[WORK ITEM] Examine the records and identify each line that includes the string "Vite". Copy those lines.

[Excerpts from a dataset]
---------------

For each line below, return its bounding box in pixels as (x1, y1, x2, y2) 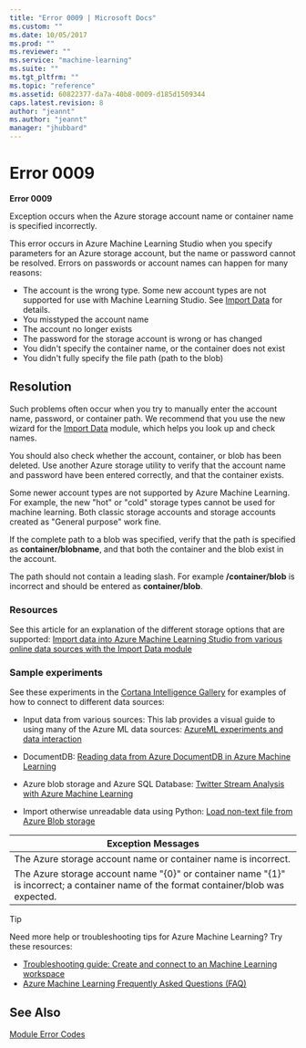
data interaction (22, 733, 82, 744)
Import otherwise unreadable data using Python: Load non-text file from (22, 806, 293, 817)
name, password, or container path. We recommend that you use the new (9, 412, 286, 424)
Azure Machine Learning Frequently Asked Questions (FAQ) (22, 978, 248, 990)
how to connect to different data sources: (9, 697, 166, 708)
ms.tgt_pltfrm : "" (9, 73, 79, 82)
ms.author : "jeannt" (9, 115, 88, 124)
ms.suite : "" (9, 65, 59, 74)
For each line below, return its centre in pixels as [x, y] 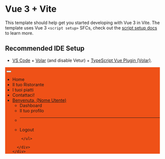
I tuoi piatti [23, 90]
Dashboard [31, 105]
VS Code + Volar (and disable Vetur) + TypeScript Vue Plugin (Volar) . [82, 60]
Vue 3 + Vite [31, 9]
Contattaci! [23, 95]
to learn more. [19, 33]
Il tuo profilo [32, 110]
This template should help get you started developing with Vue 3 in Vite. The [82, 23]
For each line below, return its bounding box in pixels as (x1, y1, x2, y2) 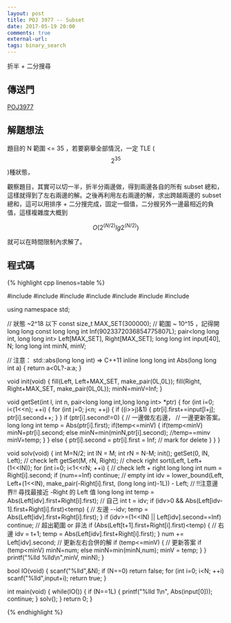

---------------

[TASK RESPONSE]
Vue 3 + Vite [31, 9]
This template should help get you started developing with Vue 3 in Vite. The [82, 23]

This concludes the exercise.